_What this task involves:_ Reproduce each record exactly, but exclude every picture.

(Entries taken from a collection)
'''

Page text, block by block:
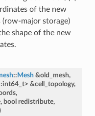
of the new
(row-major storage)
shape of the new
:: Mesh &old_mesh,
int64_t> &cell_topology,
,
, bool redistribute,
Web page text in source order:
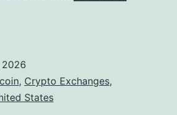
2026
, Crypto Exchanges,
States
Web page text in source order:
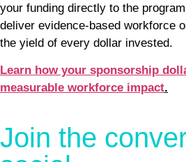
your funding directly to the
deliver evidence-based workforce
the yield of every dollar invested.
Learn how your sponsorship
measurable workforce impact.
Join the
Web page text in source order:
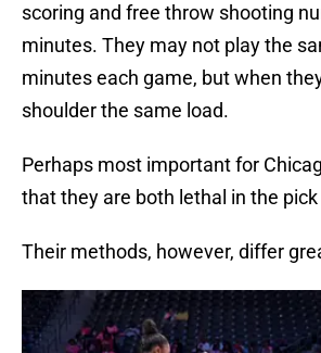
scoring and free throw shooting
minutes. They may not play the
minutes each game, but when
shoulder the same load.
Perhaps most important for
that they are both lethal in the pick
Their methods, however, differ
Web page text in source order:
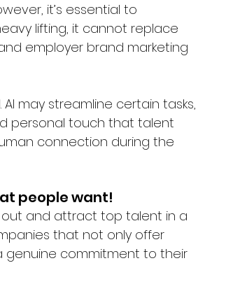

'''

_Written answer:_
Page text, block by block:
of the new
(row-major storage)
shape of the new
:: Mesh &old_mesh,
int64_t> &cell_topology,
,
, bool redistribute,
Web page text in source order:
2026
, Crypto Exchanges,
States
Web page text in source order:
your funding directly to the
deliver evidence-based workforce
the yield of every dollar invested.
Learn how your sponsorship
measurable workforce impact.
Join the
Web page text in source order:
scoring and free throw shooting
minutes. They may not play the
minutes each game, but when
shoulder the same load.
Perhaps most important for
that they are both lethal in the pick
Their methods, however, differ
Web page text in source order:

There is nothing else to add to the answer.